麦瓷矿业的问题爆发一个月后,忽然变得好像从来没有这件事一样,由于梁秃子等一帮麦瓷矿业的人员在车祸中意外死亡,而高佳及一些核心人员也迟迟未能抓捕归案,案件侦破陷入了僵局,西疆省委书记纳兰丹青借机把属于高强一系的公安厅长赵志方打发到一个闲散部门之后,把自己的人扶上公安厅长后,就下了一个古怪的指示,让*门把麦瓷矿业强迫智障人士做苦力的事完整结案,至于走私稀土的事则以查无实据为由给公众一个交待,在中央宣传部门的配合下,西疆省委进行了危机公关,把麦瓷矿业引起民愤给平息了下去。
错楞县的五个本以为会丢官罢职的常委也没想到麦瓷矿业事件能如此无声无息地平静下来,在忐忑不安的等待处分的心情中渡过了半年之后,西疆省委的处分决定才慢吞吞地下来,错楞县的常委哈特雷、肖建明、依丽·古曼、何城道均被处以行政记大过处分,其中何城道还由于分管治安方面的责任更重而降了一个级别,庄小鱼则是唯一一个没受处分的常委,原本想着被免官的常委们还以为能保住官职的功劳是庄小鱼找了人说情,因此更加尊重庄小鱼。
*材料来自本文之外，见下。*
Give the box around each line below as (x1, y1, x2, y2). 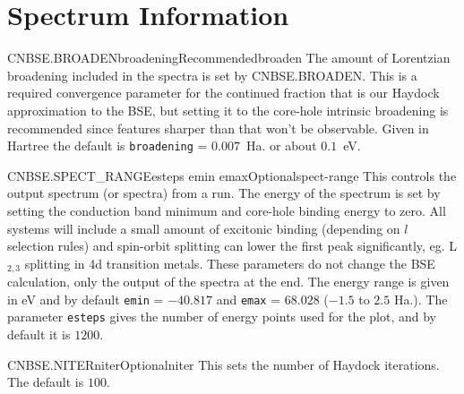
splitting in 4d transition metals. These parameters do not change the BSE (24, 253, 435, 272)
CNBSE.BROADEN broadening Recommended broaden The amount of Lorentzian (7, 48, 451, 67)
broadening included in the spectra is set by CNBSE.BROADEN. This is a (7, 65, 417, 84)
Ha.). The (393, 289, 448, 308)
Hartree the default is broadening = (7, 136, 208, 155)
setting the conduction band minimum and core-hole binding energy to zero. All (7, 201, 446, 219)
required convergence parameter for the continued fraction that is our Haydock (7, 83, 440, 102)
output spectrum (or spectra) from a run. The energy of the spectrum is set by (7, 184, 441, 202)

半年中,原先牵涉到麦瓷矿业案件的大小官员大都放了出来,除了一些官员因为其他问题被查处外,纳兰丹青趁着这个机会,把亲近省长高强、省纪委书记孙国强的官员进行了一次敲打和清理,再次巩固了自己作为“西北王”的绝对地位。
麦瓷矿业问题的最终结果并没有让庄小鱼满意,但庄小鱼也无奈地接受了,毕竟能解救出像刘二黑这样的智障人士也算是功德圆满了,走私稀土这种涉及到国家安全的事,那是国家层面博弈的问题了,轮不到庄小鱼这种小官来管了。
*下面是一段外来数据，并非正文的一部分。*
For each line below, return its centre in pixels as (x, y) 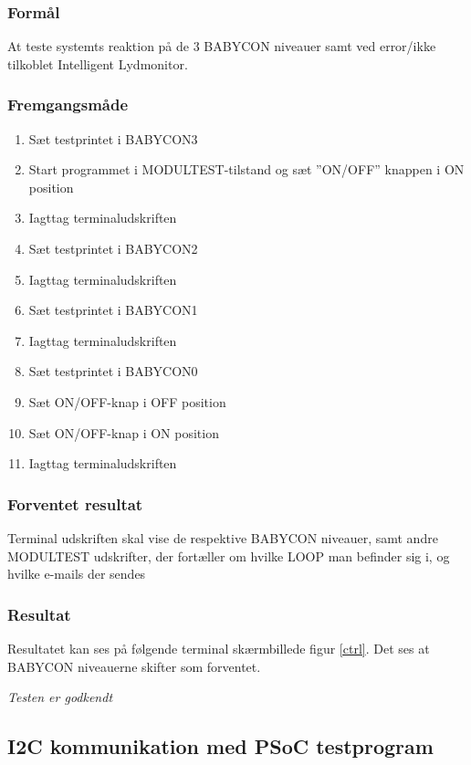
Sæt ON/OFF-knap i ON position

麦瓷矿业的事就像一颗投入庄小鱼历史长河之中的一颗小石子,没激起多大的浪花就消失得无影无踪,庄小鱼的日常工作又转回到官印石的开发当中,这天刚上班,就叫上钱大富去官印石那里看看。
“老板,入秋了,大清早,呆在办公室里多好,省得出去吹风”,钱大富跟着庄小鱼走车旁边时,看着已快落光的树叶,紧了紧衣领,一到秋季,这错楞县的风吹在脸上就跟刀子刮脸一样。
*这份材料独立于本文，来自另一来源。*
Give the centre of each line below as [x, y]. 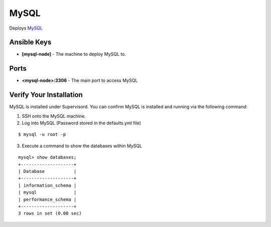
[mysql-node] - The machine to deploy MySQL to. [74, 54]
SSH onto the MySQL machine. [54, 116]
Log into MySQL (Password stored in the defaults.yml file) [82, 123]
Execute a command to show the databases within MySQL [82, 146]
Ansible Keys [30, 42]
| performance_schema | [47, 199]
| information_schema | [47, 185]
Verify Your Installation [46, 95]
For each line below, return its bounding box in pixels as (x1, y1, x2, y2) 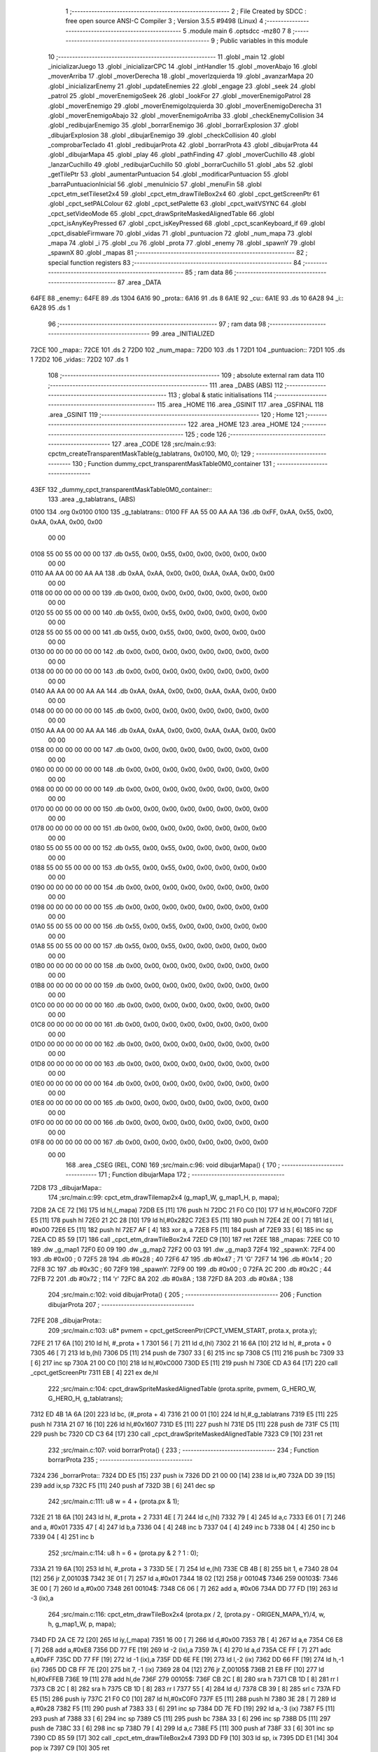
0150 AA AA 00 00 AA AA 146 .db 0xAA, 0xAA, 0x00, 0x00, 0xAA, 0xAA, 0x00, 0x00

庄小鱼笑骂道:“你别扮冷了,一身肥肉,还穿着皮衣,开着车,吹什么风啊!”
钱大富满脸笑容地道:“老板,官印石那里可没啥挡风的东西,站在那里吹风还是挺爽的,不过,老板,你昨天才去看,没必要天天去看啊,不就是一块石头吗,又不是美女,值得天天捧场吗?”
庄小鱼说道:“你懂什么啊,昨天石玉说,今天顺利的话,官印石就可以完工了”。
钱大富搓搓手板,往手心哈了一口气,说道:“不是吧,今天完工吗?这官印石头都雕了快八个月了,真的完工了吗,那真是太好了!”
庄小鱼看着车外的景色,想想,来错楞县快一年了,一年的挂职期也快满了,虽然没做些惊天动地的大事,但平息错楞县*、官印石开发、麦瓷矿业案件,总算也为这里做了一些实事、好事吧,不知道自己离别这块土地时,这里的人民会不会送把万民伞给自己呢。
“老板,老板,到了”,钱大富把庄小鱼从起伏的思潮中拖上岸来。
“哦,好”,庄小鱼回过神一看,已到官印石附近了。
经过半年多的建设,以官印石为中心的景区已初具雏形,周边的玉石交易中心建筑已完成了封顶,正处于内外装修阶段,官印石上盖的八角亭也完工正处于漆彩画工阶段,用几块木板围起来的狭小空间内,挡住了外面的光线和视线,小屋内立着的官印石已显出了一些景物的雏形,但在钱大富的眼中,那官印石头跟以前没啥区别,只是多了一些线条和突起,完全看不出那官印石上雕刻的是什么。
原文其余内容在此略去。